**Aim of the exercise:** Copy the data that follows exactly. Include no pictures.

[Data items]
********************
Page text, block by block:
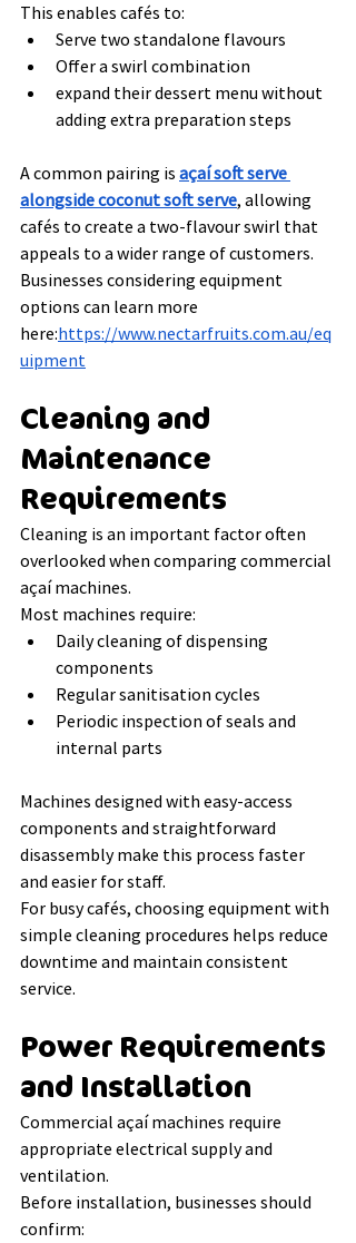
This enables cafés to:
Serve two standalone flavours
Offer a swirl combination
expand their dessert menu without
adding extra preparation steps
A common pairing is açaí soft serve
alongside coconut soft serve, allowing
cafés to create a two-flavour swirl that
appeals to a wider range of customers.
Businesses considering equipment
options can learn more
here:https://www.nectarfruits.com.au/eq
uipment
Cleaning and
Maintenance
Requirements
Cleaning is an important factor often
overlooked when comparing commercial
açaí machines.
Most machines require:
Daily cleaning of dispensing
components
Regular sanitisation cycles
Periodic inspection of seals and
internal parts
Machines designed with easy-access
components and straightforward
disassembly make this process faster
and easier for staff.
For busy cafés, choosing equipment with
simple cleaning procedures helps reduce
downtime and maintain consistent
service.
Power Requirements
and Installation
Commercial açaí machines require
appropriate electrical supply and
ventilation.
Before installation, businesses should
confirm:
********************
**Answer for this exercise:**
Page text, block by block:
This enables cafés to:
Serve two standalone flavours
Offer a swirl combination
expand their dessert menu without
adding extra preparation steps
A common pairing is açaí soft serve
alongside coconut soft serve, allowing
cafés to create a two-flavour swirl that
appeals to a wider range of customers.
Businesses considering equipment
options can learn more
here:https://www.nectarfruits.com.au/eq
uipment
Cleaning and
Maintenance
Requirements
Cleaning is an important factor often
overlooked when comparing commercial
açaí machines.
Most machines require:
Daily cleaning of dispensing
components
Regular sanitisation cycles
Periodic inspection of seals and
internal parts
Machines designed with easy-access
components and straightforward
disassembly make this process faster
and easier for staff.
For busy cafés, choosing equipment with
simple cleaning procedures helps reduce
downtime and maintain consistent
service.
Power Requirements
and Installation
Commercial açaí machines require
appropriate electrical supply and
ventilation.
Before installation, businesses should
confirm:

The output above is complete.